QORA-TTS 0.6B - Pure Rust Text-to-Speech

Pure Rust TTS engine with 9 built-in speakers. No Python, no CUDA, no external ML frameworks. Single executable + model weights = portable text-to-speech that runs on any machine.

Smart system awareness — automatically detects your hardware (RAM, CPU threads) and adjusts generation limits so TTS runs well even on constrained systems. 9 built-in voices — works out of the box with no reference audio needed. 10 languages supported.
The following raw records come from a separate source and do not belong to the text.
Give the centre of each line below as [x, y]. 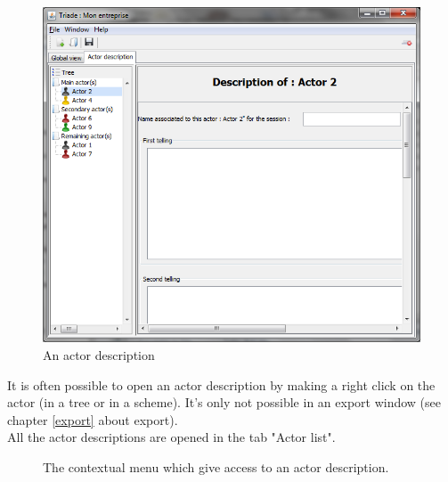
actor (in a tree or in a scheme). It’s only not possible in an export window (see [224, 402]
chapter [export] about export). [93, 419]
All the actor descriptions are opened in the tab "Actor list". [171, 437]
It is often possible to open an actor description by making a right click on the [221, 384]
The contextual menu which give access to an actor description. [216, 466]
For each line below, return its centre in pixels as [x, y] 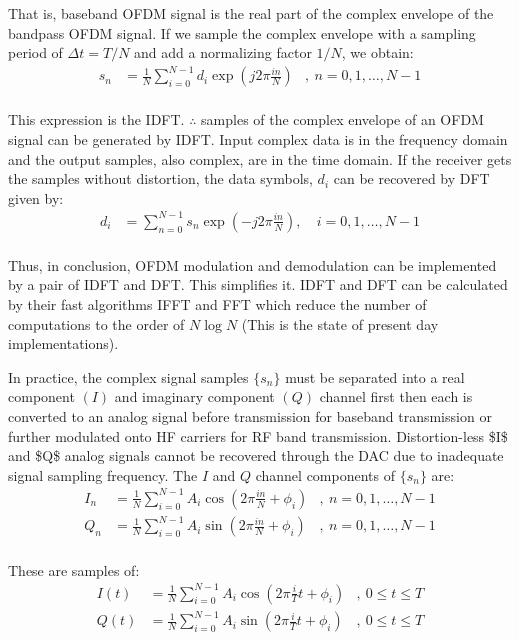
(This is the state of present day [340, 323]
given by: [36, 197]
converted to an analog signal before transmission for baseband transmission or [250, 416]
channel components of [325, 474]
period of [35, 52]
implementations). [63, 343]
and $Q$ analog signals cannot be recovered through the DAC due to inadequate [256, 455]
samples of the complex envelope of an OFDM [342, 119]
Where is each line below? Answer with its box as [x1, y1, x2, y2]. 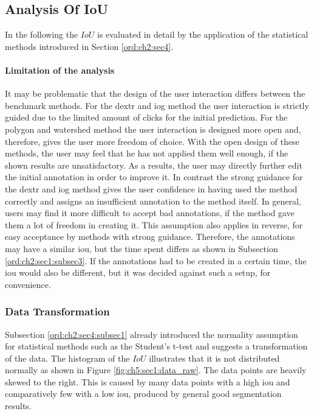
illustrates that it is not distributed [149, 351, 280, 364]
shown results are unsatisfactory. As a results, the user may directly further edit [5, 158, 302, 171]
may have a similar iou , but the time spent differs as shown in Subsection [5, 242, 278, 254]
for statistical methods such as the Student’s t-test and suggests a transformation [5, 340, 308, 353]
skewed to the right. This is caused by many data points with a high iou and [5, 375, 290, 388]
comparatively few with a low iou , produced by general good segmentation [5, 387, 282, 400]
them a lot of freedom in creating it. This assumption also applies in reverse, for [5, 218, 303, 231]
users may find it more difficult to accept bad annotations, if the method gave [5, 206, 295, 219]
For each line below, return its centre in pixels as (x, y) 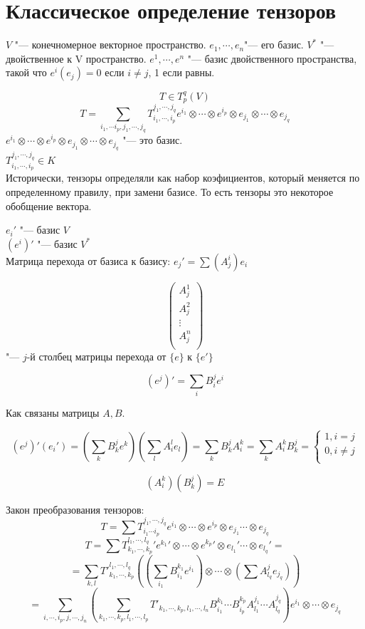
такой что (26, 72)
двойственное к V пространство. (76, 58)
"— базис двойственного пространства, (272, 58)
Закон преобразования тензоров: (75, 509)
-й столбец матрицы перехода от (96, 356)
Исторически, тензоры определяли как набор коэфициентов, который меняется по (183, 178)
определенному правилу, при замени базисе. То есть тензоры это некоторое (170, 191)
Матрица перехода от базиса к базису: (88, 260)
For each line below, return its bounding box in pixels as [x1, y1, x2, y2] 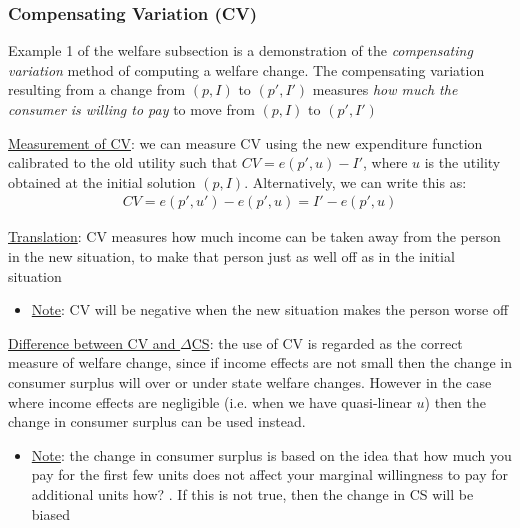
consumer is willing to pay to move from [8, 99, 255, 119]
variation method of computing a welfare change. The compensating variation [8, 59, 485, 80]
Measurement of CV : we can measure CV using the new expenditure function [8, 132, 483, 153]
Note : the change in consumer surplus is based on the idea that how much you [31, 444, 512, 465]
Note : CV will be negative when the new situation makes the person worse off [31, 299, 509, 320]
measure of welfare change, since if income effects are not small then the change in [8, 352, 512, 373]
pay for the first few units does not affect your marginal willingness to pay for [31, 464, 508, 485]
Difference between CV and [8, 332, 176, 353]
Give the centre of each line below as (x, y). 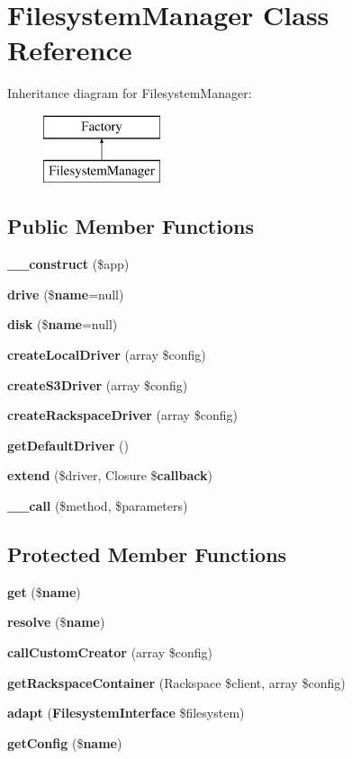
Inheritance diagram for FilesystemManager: (130, 93)
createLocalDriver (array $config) (107, 355)
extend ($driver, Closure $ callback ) (110, 475)
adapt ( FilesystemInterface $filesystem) (126, 713)
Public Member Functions (131, 226)
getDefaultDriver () (68, 445)
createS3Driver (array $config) (98, 384)
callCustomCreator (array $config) (110, 652)

Based on Qwen3-TTS-12Hz-0.6B-CustomVoice (Apache 2.0).

License

This project is licensed under Apache 2.0. The base model Qwen3-TTS-12Hz-0.6B-CustomVoice is released by the Qwen team under Apache 2.0.

What It Does

QORA-TTS 0.6B converts text to natural-sounding speech. It can:

9 built-in voices — male and female speakers embedded in the model, no reference audio needed
10 languages — English, Chinese, German, Italian, Portuguese, Spanish, Japanese, Korean, French, Russian
24 kHz output — high-quality mono WAV audio
Fast generation — lighter model for quicker speech synthesis
Controllable generation — adjust length, temperature, and sampling parameters

Platform Support

Platform	Binary	Status
Windows x86_64	`qora-tts.exe`	Tested
Linux x86_64	`qora-tts`	Supported
macOS aarch64	`qora-tts`	Supported

CPU-only — no GPU needed. Pre-built binaries on the Releases page.

Quick Start

Download from the Releases page
Run:

# Use built-in speaker
qora-tts.exe --speaker ryan --language english --text "Hello, how are you?"

# Different speaker
qora-tts.exe --speaker serena --language chinese --text "你好世界"

# Japanese speaker
qora-tts.exe --speaker ono_anna --language japanese --text "こんにちは"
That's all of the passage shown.